Erste Verwarnungs- oder Bußgelder wurden vom Ordnungsamt laut Janes ab November 2011 ausgesprochen. Seitdem seien bis zum Dezember 2016 insgesamt 1960 Euro aus insgesamt 17 Verfahren einkassiert worden. 320 Euro waren es allein im Jahr 2016, erklärt Janes. Fünf Mal wurde in dem Jahr ein Verfahren angestoßen. Strafen können dabei Wirte und Raucher treffen, bei Letzteren auch, wenn das Lokal nicht als rauchfreie Zone gekennzeichnet ist. Seit 2011 wurden in Neunkirchen elf Wirte und sechs Gäste belangt, erklärt Janes. Etwas überraschend scheinen hier die Zahlen aus dem letzten Jahr. Allein drei Verfahren wurden gegen Wirte, zwei gegen Gäste angestoßen. Im Vergleich zu den Gesamtzahlen aus den vergangenen fünf Jahren scheinen sie unverhältnismäßig hoch. Diese Einschätzung teilt auch Janes: "Im letzten Jahr war wieder ein Anstieg der Vorgänge festzustellen."

Allerdings lassen es sich auch viele Gäste nicht mehr gefallen, dass einige Unbelehrbare immer noch in den Gaststätten zu den Glimmstängeln greifen. In etwa der Hälfte der Fälle kontrollierte das Ordnungsamt nach Hinweisen aus der Bevölkerung, sagt Janes. Die restlichen Ordnungswidrigkeiten seien in Zusammenhang mit regulären Gaststättenkontrollen aufgefallen.

Umgekehrt klagen bei einem Rundgang durch die Neunkircher Innenstadt einige Wirte darüber, dass nach Eintreten des Nichtraucherschutzgesetztes die Gäste ausblieben. "Natürlich haben wir seitdem weniger Kundschaft", erklärt beispielsweise Mehmet Elis, Inhaber des Knutschflecks. Er sei bereits kontrolliert worden. Allerdings würden seine Besucher das Rauchverbot akzeptieren. Menschen, die trotz Verbot rauchen, habe er bisher nicht zurechtweisen müssen.
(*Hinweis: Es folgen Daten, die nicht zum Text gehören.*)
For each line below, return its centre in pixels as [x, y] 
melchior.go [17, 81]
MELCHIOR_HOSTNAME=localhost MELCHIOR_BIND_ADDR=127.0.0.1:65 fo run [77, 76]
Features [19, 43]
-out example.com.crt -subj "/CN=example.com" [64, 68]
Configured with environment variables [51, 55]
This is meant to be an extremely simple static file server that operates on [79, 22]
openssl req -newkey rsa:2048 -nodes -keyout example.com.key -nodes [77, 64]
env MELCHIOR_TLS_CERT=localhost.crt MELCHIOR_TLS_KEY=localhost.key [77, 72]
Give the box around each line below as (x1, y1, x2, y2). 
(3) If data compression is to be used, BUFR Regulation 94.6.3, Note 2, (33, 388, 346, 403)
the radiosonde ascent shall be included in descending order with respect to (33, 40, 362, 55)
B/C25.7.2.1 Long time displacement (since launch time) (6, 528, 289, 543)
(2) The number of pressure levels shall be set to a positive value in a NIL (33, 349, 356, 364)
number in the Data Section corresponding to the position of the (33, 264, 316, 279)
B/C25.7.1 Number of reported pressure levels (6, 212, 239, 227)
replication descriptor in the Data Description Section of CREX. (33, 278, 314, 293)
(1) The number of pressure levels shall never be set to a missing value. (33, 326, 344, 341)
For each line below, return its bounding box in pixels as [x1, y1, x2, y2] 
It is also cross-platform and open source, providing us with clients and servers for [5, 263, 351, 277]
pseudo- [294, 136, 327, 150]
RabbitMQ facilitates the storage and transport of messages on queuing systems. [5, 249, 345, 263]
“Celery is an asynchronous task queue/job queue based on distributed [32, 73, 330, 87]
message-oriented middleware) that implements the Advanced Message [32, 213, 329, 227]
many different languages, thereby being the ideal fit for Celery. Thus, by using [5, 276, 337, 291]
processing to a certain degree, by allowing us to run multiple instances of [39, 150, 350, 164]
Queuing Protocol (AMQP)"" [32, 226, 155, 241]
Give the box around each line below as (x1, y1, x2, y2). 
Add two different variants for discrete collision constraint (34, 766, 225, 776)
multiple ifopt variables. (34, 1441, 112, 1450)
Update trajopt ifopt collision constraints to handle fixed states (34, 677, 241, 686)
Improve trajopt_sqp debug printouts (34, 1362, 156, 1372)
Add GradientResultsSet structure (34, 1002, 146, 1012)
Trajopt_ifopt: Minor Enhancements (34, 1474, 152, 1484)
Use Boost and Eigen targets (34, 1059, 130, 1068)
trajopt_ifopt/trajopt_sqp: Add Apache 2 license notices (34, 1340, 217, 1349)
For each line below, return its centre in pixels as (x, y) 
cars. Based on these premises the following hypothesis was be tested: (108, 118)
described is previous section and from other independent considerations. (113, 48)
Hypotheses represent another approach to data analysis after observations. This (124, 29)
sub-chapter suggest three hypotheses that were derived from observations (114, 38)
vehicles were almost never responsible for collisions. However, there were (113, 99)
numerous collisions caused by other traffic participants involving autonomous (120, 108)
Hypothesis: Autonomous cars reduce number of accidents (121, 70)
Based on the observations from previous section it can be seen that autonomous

Die Einschätzung, dass das Nichtraucherschutzgesetz Kundschaft vertrieben und Arbeitsplätze gekostet hat, teilt auch Frank Christoph Hohrath, Geschäftsführer des saarländischen Hotel- und Gaststättenverbandes Dehoga. "Das Nichtraucherschutzgesetz hat bei einigen Wirten als Brandbeschleuniger fürs schnellere Ende gewirkt", erklärt er. Die ersten ein bis zwei Jahre seien für viele Wirte hart gewesen, doch: "Der Effekt hat zwar Arbeitsplätze gekostet, hat sich jedoch mittlerweile eingependelt. Das Gesetz ist Realität. Hier bedarf es keiner weiteren Diskussionen mehr." Das Gesetz sei allerdings nicht der einzige Grund, warum die Wirte mit Umsatzeinbußen zu kämpfen hätten. "Früher sind die Menschen in Gaststätten gegangen, um sich zu unterhalten. Heute, um unterhalten zu werden", sagt er und spricht damit ein sich wandelndes Freizeitverhalten an. Die Landflucht und das Ende des Kohlebergbaus seien weitere Punkte, denn das Feierabendbier der Bergleute ist im Saarland genauso wie die klimmende Kippe in der Kneipe Geschichte. Dass das Saarland im bundesweiten Ländervergleich eines der strengsten Gesetze eingeführt hat, findet bei ihm allerdings Zuspruch: "Ausnahmeregelungen wie etwa die Raucherzimmer in Niedersachen hätten nur zu Ungerechtigkeiten geführt."